However, the user should have some control over what to show in mission
control and elsewhere -- namely the k most recently accessed applications
(whether or not they are running).

------
mahrain
This will be wonderful for new Mac users, Windows-to-Mac switchers and other
non-technical people on a Mac. Countless times I have been asked to fix
customers' aging systems only to find that nearly all applications in the
Adobe Creative Suite were running simultaneously with 1GB of RAM, that kind of
thing. And plenty of other apps on the side. This step might be very helpful
to these users who don't actively manage resources or expect an app to quit
when they close the last window (as is customary in Windows operating
systems).

------
mark_l_watson
I mostly use my MBP for Java, Lisp, and Ruby development and I like Lion,
after about 10 days with it. Reopening applications where they were before
seemed lame at first, now I like it. Same for showing the last bit of text in
Terminal windows.

One thing that I really like is FileVault 2. I have a lot of sensitive data
for several clients on my laptop (SSH keys set up for their servers, AWS
credentials, proprietary materials, etc.) and I used to go through a tortuous
process of having encrypted file volumes that I had symbolic links to files on
the volumes. I wasted a good 3 or 4 minutes a day with this. I set up
FileVault 2 and encrypted all of the external disks that I rotate for
TimeMachine backups (I tend to use one for a few days, switch to another, keep
rotating), and now I just keep everything on my permanent disk partition. One
hassle: I lost my time Machine "history" because the conversion process to
encrypted external disks requires a reformat; I thought that it was worth it.

------
jsz0
I've been using Lion since the early DP releases and I've never had auto-
termination kick in. I tend to leave apps open for very long periods of time.
GarageBand has been running for at least 2 weeks and it's still running. I
know it's been at least a week since I used it last. This machine has a lot of
RAM so possibly it's working off the amount of free memory available? If so
that seems like a smart feature to me. If you have 8-12GB of RAM you'll
probably never see auto-termination in action. If you have 4GB you'll see it
now and again. If you have 2GB you'll see it a lot but your machine will
likely be running much better. On my old MacBook Air with 2GB the first thing
I did when it got bogged down was to quit unused applications so...

------
warmfuzzykitten
The obvious fix for auto-close is to make applications close immediately when,
and only when, the last window is closed. Then the user can associate it with
an action they took. But the business of closing apps because windows are
minimized is just creepy.

As to auto-save, get over it. I never want to lose another hour of work
because I haven't saved and a damn app crashes or hangs. The model that Google
Docs uses works for me. It auto-saves periodically (the saved state is visible
at all times) and the user can save more often if desired. But it would be
fine with me if Lion somehow managed to save continuously (and performantly)
and take Save out of my vocabulary.

------
barrkel
This has pretty much always been the Apple philosophy. I find it quite
perplexing that he thinks this style of treating the user is reminiscent of
Microsoft; on the contrary, Apple thinks Microsoft gives the user hassle by
leaving them with too many pointless choices to make.
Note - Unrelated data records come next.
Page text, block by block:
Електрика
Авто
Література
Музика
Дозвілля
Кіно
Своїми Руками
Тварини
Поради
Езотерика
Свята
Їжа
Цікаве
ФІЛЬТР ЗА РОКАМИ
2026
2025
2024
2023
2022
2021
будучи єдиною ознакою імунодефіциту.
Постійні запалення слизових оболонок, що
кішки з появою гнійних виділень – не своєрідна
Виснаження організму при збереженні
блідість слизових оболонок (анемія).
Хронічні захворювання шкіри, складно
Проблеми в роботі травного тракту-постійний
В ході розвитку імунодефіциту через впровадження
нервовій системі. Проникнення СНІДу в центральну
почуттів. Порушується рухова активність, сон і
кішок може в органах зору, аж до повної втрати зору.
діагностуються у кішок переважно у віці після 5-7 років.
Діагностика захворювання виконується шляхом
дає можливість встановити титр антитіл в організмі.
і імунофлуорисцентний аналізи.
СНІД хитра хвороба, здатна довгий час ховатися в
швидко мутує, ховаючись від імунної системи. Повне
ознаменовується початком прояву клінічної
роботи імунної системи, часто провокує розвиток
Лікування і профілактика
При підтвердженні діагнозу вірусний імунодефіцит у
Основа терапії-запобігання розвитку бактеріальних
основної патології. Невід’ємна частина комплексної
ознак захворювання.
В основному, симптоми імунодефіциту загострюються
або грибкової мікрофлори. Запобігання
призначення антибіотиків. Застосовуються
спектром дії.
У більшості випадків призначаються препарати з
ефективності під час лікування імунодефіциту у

I don't find Apple's perspective objectionable in principle, though I do
prefer Microsoft's approach. Most novice users will generally prefer Apple's;
whether that's the case in this specific instance is an open question,
however. I'll bet most users don't even have a clear mental model of a
document editing application distinct from the documents it's editing.

------
dmazin
I know the dock was supposed to do away with indicator lights right up until
the retail release itself. The message is clear: don't worry about what's
running or not. Apple went back on it at the last minute, apparently.

Before upgrading to Lion I kept everything closed but my active windows. But I
decided to turn off the dock indicators as an experiment and I have to say, my
experience has improved drastically. I don't close things anymore, and I don't
worry anymore. For example, opening iTunes, which I do about daily, is no
longer a ten-second wait, which is actually kind of soothing.

------
AndrewWarner
I love my Mac, but I never understood why closing the last open window of a
program like Pages doesn't just shut down the program.
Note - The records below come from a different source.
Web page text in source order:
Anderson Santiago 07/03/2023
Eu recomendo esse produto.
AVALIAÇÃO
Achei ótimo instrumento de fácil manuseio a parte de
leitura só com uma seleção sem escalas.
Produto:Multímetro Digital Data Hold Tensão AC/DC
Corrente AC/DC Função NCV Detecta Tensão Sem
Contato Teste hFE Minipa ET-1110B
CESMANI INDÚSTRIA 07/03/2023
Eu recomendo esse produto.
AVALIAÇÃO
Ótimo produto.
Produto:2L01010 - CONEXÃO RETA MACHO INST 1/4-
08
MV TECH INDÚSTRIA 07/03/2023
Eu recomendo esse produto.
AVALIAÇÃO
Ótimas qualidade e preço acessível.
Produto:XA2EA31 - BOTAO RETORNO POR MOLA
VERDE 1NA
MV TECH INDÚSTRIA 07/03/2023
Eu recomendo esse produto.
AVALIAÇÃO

Most people assume it does that any way.

This is something that I think MS does more intuitively than Apple.

------
teodortrygg
Personally I think that the changes in the new OS is made mostly for the
general user, but this has lead to a really weird RAM distribution. The load-
times has doubled and it's not as quick on the regular tasks either.

Spaces: Gone If you have a lot of different windows up at the same time, its
impossible to use. Its impossible to scatter the windows and find the window
you're actually looking for.

Other than these small shifts: I'm all good with the new OS. As I'm not a
power-user I can't see any fault in a 3sec load time instead of 1-2sec.

------
trotsky
Heavy use of virtual memory and swap doesn't make sense when your only storage
device is NAND flash. Killing and restarting unused processes makes sense when
you are shipping devices with low amounts of SDRAM but fast disks and
processors. So these features aren't built for your macbook pro with 8gb and
magnetic disk, they're built for your macbook air with 2gb and SSD.

------
rjd
I'm 90% sure I read this is an new API feature of Lion. I'm sure I read this
when looking into how the sandboxing was designed to work.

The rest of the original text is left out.